Leading US magazine questions why it has proven so difficult to build a Holocaust Memorial in London

Lee Harpin is the Jewish News's political editor

Proposed design of Westminster Holocaust Memorial in Victoria Tower Gardens
Proposed design of Westminster Holocaust Memorial in Victoria Tower Gardens

One of the leading supporters of a Holocaust Memorial and Learning Centre being built in Westminster has predicted the long-promised project will be built in 2027.

Lord Eric Pickles – co-chair of the advisory board overseeing the building of the memorial – told the influential American magazine The New Yorker that while work on the memorial had paused while new laws made their way through Parliament he was confident new planning would allow the memorial to go ahead.

Pickles claimed there was a campaign of misinformation being spread about the likely impact of the Memorial and Learning Centre, telling the magazine:”“We are subject to either people thinking we’re going to go super-woke, or they think we are going to go imperial, triumphant.

“And we are not.

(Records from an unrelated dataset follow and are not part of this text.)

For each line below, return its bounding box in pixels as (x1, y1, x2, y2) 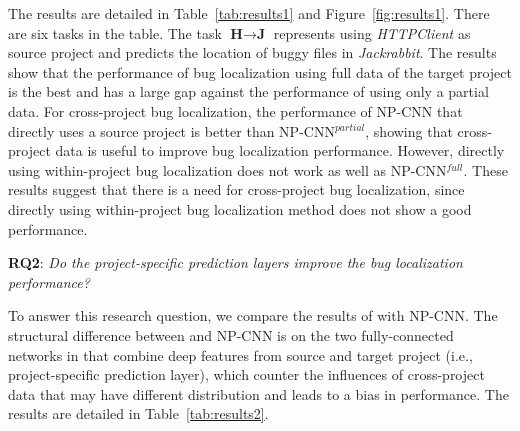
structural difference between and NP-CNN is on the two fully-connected (8, 324, 454, 345)
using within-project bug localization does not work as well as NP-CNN (8, 159, 447, 180)
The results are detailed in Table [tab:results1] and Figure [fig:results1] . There (8, 3, 490, 23)
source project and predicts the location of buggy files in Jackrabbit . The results (8, 42, 497, 63)
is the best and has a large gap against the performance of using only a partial (8, 81, 489, 102)
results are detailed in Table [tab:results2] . (8, 403, 269, 424)
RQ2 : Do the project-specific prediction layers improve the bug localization (8, 252, 463, 273)
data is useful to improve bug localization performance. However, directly (55, 140, 505, 161)

We are not going to do either.”

 

Lord Pickles speaking at a Conservative Friends of Israel parliamentary reception

The Conservative peer and commentator Daniel Finkelstein said he also supported the need  for a striking national monument next to the Palace of Westminster to teach and remind future generations about the horror of the Shoah.

The alternative to not building a memorial, said Finkelstein, was to do “nothing.”

But he also told the magazine it was clear there was not “unanimous support” for the memorial within the Jewish community, but this was not uncommon in relation to many issues.

In an article headlined Why Is It So Hard to Build A Holocaust Memorial in London? Baroness Ruth Deech expressed strong criticism of the project.

She said:”“Everybody loves dead Jews, the living not so much. I think that sums it up.”

Louise Hyams, a Conservative councillor in Westminster, also told how the local planning committee had unanimously rejected the memorial because it was “too large, too imposing.”

She added:” It did not really, I think, get over the message that a Holocaust memorial should.”

The article noted how in 2026 a decade would have passed since the then PM David Cameron announced that the new structure would be built in Victoria Tower Gardens, close to the Houses of Parliament.

But it noted how the project has been beset by delays, legal challenges, rocketing costs, and complicated arguments in which several Holocaust survivors have themselves expressed opposition to the project.

Lord Pickles was asked when he believed the Memorial might finally be built, and he suggested his best guess was 2027.